== TASK TO CARRY OUT ==
Return, word for word, only the lines of the data below that lie between the line with "Off heap improvements" and the line with "body. Each lead", those two lines included.

== TASK DATA ==

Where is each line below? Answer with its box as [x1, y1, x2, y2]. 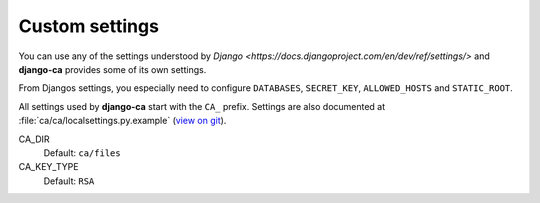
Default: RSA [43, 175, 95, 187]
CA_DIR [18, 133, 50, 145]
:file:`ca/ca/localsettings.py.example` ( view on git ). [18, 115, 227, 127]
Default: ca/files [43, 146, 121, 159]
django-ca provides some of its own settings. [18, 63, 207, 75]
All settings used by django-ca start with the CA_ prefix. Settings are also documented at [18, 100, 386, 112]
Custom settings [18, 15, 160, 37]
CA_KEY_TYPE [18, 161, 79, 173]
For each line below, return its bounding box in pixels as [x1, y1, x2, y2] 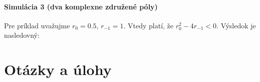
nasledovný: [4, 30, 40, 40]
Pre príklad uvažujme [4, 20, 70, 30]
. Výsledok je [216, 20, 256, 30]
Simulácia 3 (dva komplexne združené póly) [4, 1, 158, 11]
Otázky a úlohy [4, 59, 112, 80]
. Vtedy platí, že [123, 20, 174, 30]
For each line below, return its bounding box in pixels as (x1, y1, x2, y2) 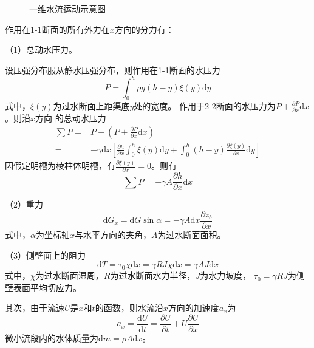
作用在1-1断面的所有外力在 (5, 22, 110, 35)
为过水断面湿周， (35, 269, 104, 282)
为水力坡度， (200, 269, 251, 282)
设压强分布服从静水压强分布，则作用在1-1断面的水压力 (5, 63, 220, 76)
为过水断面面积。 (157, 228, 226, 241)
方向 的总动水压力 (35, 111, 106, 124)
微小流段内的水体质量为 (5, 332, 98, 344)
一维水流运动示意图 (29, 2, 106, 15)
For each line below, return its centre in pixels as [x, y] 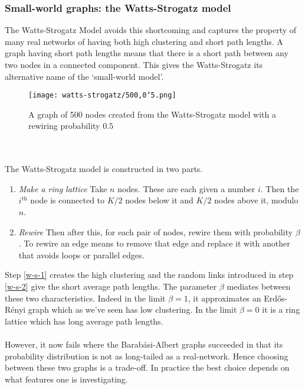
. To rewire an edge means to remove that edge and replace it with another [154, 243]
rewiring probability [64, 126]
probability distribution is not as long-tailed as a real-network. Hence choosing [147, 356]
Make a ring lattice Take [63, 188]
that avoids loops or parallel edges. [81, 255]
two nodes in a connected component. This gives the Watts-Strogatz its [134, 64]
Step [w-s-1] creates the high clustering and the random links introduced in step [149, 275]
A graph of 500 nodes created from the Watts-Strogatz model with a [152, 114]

--

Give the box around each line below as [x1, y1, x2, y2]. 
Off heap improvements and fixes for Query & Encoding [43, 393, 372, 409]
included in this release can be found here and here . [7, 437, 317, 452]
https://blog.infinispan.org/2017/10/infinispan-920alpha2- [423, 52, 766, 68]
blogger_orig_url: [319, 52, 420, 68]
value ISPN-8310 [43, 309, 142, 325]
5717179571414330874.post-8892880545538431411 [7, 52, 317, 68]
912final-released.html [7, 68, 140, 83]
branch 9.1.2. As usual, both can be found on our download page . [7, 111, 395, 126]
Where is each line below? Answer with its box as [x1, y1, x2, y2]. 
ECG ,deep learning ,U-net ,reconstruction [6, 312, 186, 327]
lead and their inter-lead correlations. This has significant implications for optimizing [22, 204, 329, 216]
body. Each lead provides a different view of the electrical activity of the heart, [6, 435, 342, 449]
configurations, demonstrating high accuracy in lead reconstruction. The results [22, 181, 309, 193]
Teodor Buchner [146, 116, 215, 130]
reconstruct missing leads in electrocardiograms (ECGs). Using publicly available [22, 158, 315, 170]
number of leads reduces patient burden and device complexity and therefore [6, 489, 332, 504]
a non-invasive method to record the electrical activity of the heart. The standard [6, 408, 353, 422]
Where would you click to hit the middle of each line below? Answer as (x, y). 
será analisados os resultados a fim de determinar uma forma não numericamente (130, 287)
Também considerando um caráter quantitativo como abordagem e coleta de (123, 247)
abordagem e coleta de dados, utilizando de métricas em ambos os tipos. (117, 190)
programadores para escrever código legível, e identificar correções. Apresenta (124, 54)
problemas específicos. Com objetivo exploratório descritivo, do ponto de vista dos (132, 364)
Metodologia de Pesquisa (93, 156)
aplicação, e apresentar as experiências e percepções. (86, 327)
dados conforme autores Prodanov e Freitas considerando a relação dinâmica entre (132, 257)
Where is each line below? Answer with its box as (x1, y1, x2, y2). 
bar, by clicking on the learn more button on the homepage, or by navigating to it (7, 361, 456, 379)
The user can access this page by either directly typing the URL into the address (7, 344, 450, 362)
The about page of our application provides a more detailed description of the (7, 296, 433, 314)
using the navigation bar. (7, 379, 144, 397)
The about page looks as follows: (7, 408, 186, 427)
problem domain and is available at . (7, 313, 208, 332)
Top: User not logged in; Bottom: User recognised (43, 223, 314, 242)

== SOLVED EXERCISE ==
Off heap improvements and fixes for Query & Encoding [43, 393, 372, 409]
included in this release can be found here and here . [7, 437, 317, 452]
https://blog.infinispan.org/2017/10/infinispan-920alpha2- [423, 52, 766, 68]
blogger_orig_url: [319, 52, 420, 68]
value ISPN-8310 [43, 309, 142, 325]
5717179571414330874.post-8892880545538431411 [7, 52, 317, 68]
912final-released.html [7, 68, 140, 83]
branch 9.1.2. As usual, both can be found on our download page . [7, 111, 395, 126]
Where is each line below? Answer with its box as [x1, y1, x2, y2]. 
ECG ,deep learning ,U-net ,reconstruction [6, 312, 186, 327]
lead and their inter-lead correlations. This has significant implications for optimizing [22, 204, 329, 216]
body. Each lead provides a different view of the electrical activity of the heart, [6, 435, 342, 449]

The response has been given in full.